__WHAT IS EXPECTED__.
Please restate the records below word for word, leaving out every picture.

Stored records
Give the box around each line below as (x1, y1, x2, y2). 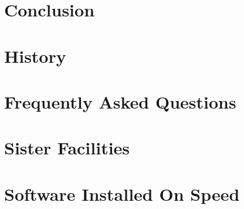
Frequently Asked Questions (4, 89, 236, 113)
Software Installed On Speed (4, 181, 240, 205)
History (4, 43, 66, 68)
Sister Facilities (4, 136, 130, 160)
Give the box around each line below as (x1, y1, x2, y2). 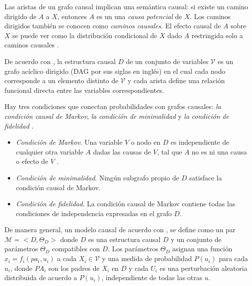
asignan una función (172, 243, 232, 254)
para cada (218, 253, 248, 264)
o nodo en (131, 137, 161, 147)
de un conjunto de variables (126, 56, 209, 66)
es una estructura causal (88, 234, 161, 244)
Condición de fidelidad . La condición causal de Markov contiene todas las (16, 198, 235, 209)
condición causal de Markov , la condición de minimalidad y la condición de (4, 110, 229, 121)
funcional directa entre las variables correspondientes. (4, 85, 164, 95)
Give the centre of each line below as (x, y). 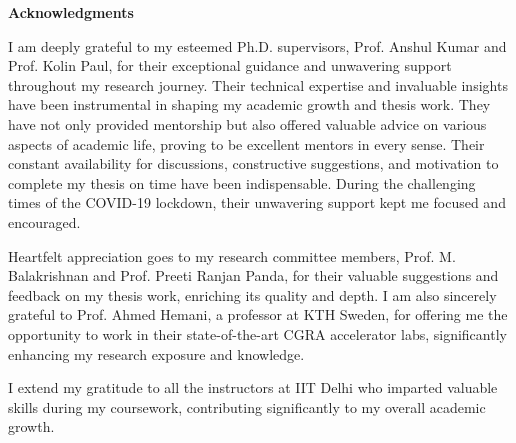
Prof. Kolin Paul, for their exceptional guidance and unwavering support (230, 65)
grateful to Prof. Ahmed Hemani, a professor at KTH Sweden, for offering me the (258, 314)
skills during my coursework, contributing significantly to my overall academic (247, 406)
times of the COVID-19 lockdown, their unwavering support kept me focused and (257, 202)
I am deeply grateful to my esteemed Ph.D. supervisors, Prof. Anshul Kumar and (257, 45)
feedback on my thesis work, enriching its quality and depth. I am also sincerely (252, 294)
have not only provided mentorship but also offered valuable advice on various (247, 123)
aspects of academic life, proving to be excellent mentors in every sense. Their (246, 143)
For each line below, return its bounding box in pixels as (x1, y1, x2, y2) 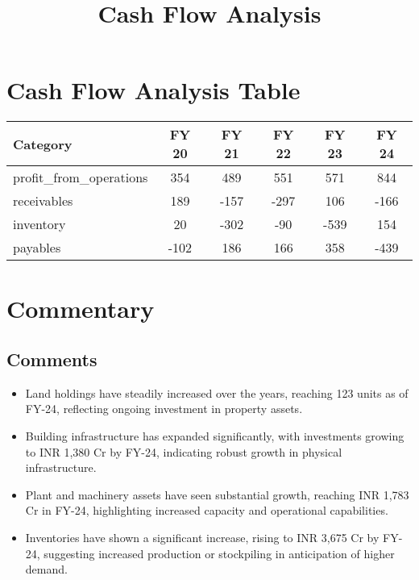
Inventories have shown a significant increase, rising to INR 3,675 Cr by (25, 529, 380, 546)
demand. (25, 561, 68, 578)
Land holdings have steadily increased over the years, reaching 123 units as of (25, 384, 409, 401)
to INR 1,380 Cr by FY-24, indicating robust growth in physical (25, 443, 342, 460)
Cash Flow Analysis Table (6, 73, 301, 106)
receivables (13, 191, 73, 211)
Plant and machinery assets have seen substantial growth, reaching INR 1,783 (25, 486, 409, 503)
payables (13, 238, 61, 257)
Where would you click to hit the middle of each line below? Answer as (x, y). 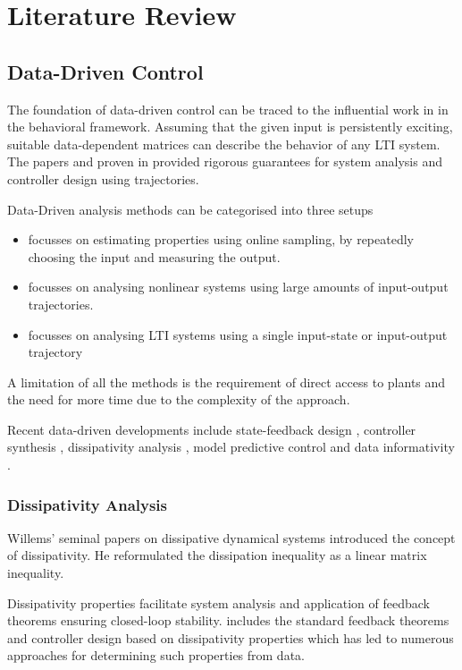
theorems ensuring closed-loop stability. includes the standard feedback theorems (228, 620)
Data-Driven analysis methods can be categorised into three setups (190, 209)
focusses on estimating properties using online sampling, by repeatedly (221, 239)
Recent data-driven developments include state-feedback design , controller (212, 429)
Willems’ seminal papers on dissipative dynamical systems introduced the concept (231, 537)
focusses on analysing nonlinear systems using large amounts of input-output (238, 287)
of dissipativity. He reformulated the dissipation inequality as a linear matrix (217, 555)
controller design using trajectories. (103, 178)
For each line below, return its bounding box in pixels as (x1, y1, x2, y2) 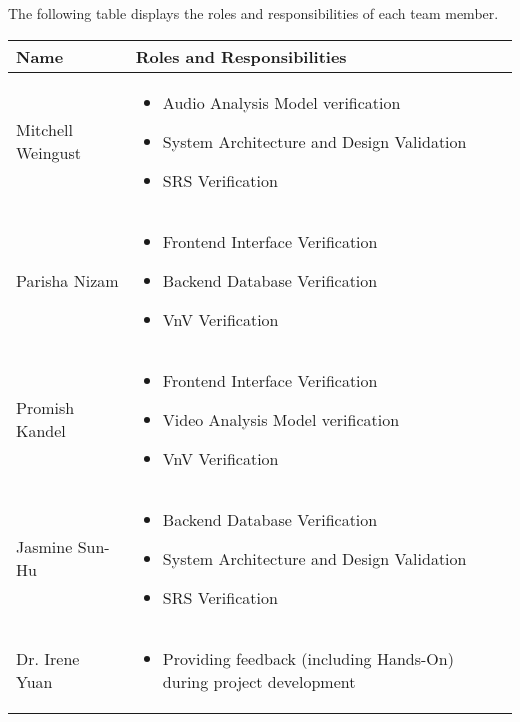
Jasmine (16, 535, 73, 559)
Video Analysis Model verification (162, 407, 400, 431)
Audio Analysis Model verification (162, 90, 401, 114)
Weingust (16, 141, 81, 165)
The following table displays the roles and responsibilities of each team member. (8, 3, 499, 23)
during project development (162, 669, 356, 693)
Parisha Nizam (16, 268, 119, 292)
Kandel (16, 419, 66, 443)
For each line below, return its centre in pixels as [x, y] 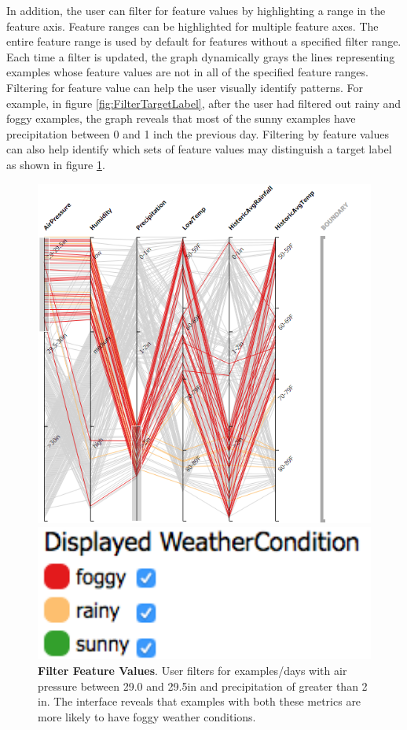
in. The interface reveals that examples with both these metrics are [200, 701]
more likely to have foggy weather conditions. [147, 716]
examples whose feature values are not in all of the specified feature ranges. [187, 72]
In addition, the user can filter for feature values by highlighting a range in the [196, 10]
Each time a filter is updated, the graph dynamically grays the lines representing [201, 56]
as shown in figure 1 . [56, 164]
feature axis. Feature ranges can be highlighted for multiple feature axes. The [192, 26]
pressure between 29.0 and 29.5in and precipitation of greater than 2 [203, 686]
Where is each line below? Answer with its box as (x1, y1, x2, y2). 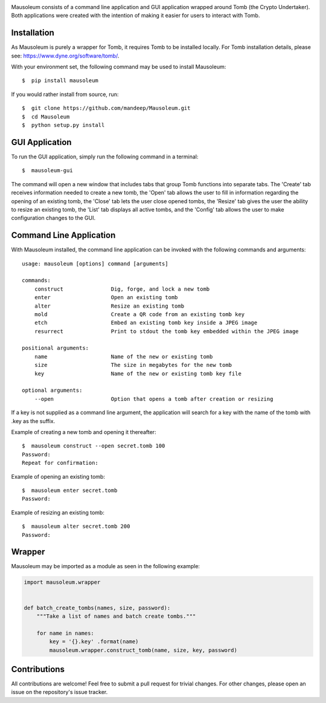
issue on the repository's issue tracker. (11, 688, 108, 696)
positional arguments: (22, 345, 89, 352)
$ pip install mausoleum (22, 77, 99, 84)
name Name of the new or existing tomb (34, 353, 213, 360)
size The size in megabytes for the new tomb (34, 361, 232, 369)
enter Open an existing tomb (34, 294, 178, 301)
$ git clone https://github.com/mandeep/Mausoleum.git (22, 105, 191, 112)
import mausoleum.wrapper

__ANSWER FOR THE TASK__.
Give the box around each line below as (x1, y1, x2, y2). 
Frequently Asked Questions (4, 89, 236, 113)
Software Installed On Speed (4, 181, 240, 205)
History (4, 43, 66, 68)
Sister Facilities (4, 136, 130, 160)
Give the box around each line below as (x1, y1, x2, y2). 
asignan una función (172, 243, 232, 254)
para cada (218, 253, 248, 264)
o nodo en (131, 137, 161, 147)
de un conjunto de variables (126, 56, 209, 66)
es una estructura causal (88, 234, 161, 244)
Condición de fidelidad . La condición causal de Markov contiene todas las (16, 198, 235, 209)
condición causal de Markov , la condición de minimalidad y la condición de (4, 110, 229, 121)
funcional directa entre las variables correspondientes. (4, 85, 164, 95)
Give the centre of each line below as (x, y). 
Prof. Kolin Paul, for their exceptional guidance and unwavering support (230, 65)
grateful to Prof. Ahmed Hemani, a professor at KTH Sweden, for offering me the (258, 314)
skills during my coursework, contributing significantly to my overall academic (247, 406)
times of the COVID-19 lockdown, their unwavering support kept me focused and (257, 202)
I am deeply grateful to my esteemed Ph.D. supervisors, Prof. Anshul Kumar and (257, 45)
feedback on my thesis work, enriching its quality and depth. I am also sincerely (252, 294)
have not only provided mentorship but also offered valuable advice on various (247, 123)
aspects of academic life, proving to be excellent mentors in every sense. Their (246, 143)
For each line below, return its bounding box in pixels as (x1, y1, x2, y2) 
Inventories have shown a significant increase, rising to INR 3,675 Cr by (25, 529, 380, 546)
demand. (25, 561, 68, 578)
Land holdings have steadily increased over the years, reaching 123 units as of (25, 384, 409, 401)
to INR 1,380 Cr by FY-24, indicating robust growth in physical (25, 443, 342, 460)
Cash Flow Analysis Table (6, 73, 301, 106)
receivables (13, 191, 73, 211)
Plant and machinery assets have seen substantial growth, reaching INR 1,783 (25, 486, 409, 503)
payables (13, 238, 61, 257)
Where would you click to hit the middle of each line below? Answer as (x, y). 
theorems ensuring closed-loop stability. includes the standard feedback theorems (228, 620)
Data-Driven analysis methods can be categorised into three setups (190, 209)
focusses on estimating properties using online sampling, by repeatedly (221, 239)
Recent data-driven developments include state-feedback design , controller (212, 429)
Willems’ seminal papers on dissipative dynamical systems introduced the concept (231, 537)
focusses on analysing nonlinear systems using large amounts of input-output (238, 287)
of dissipativity. He reformulated the dissipation inequality as a linear matrix (217, 555)
controller design using trajectories. (103, 178)
For each line below, return its bounding box in pixels as (x1, y1, x2, y2) 
Jasmine (16, 535, 73, 559)
Video Analysis Model verification (162, 407, 400, 431)
Audio Analysis Model verification (162, 90, 401, 114)
Weingust (16, 141, 81, 165)
The following table displays the roles and responsibilities of each team member. (8, 3, 499, 23)
during project development (162, 669, 356, 693)
Parisha Nizam (16, 268, 119, 292)
Kandel (16, 419, 66, 443)
For each line below, return its centre in pixels as [x, y] 
in. The interface reveals that examples with both these metrics are [200, 701]
more likely to have foggy weather conditions. [147, 716]
examples whose feature values are not in all of the specified feature ranges. [187, 72]
In addition, the user can filter for feature values by highlighting a range in the [196, 10]
Each time a filter is updated, the graph dynamically grays the lines representing [201, 56]
as shown in figure 1 . [56, 164]
feature axis. Feature ranges can be highlighted for multiple feature axes. The [192, 26]
pressure between 29.0 and 29.5in and precipitation of greater than 2 [203, 686]
Where is each line below? Answer with its box as (x1, y1, x2, y2). 
issue on the repository's issue tracker. (11, 688, 108, 696)
positional arguments: (22, 345, 89, 352)
$ pip install mausoleum (22, 77, 99, 84)
name Name of the new or existing tomb (34, 353, 213, 360)
size The size in megabytes for the new tomb (34, 361, 232, 369)
enter Open an existing tomb (34, 294, 178, 301)
$ git clone https://github.com/mandeep/Mausoleum.git (22, 105, 191, 112)
import mausoleum.wrapper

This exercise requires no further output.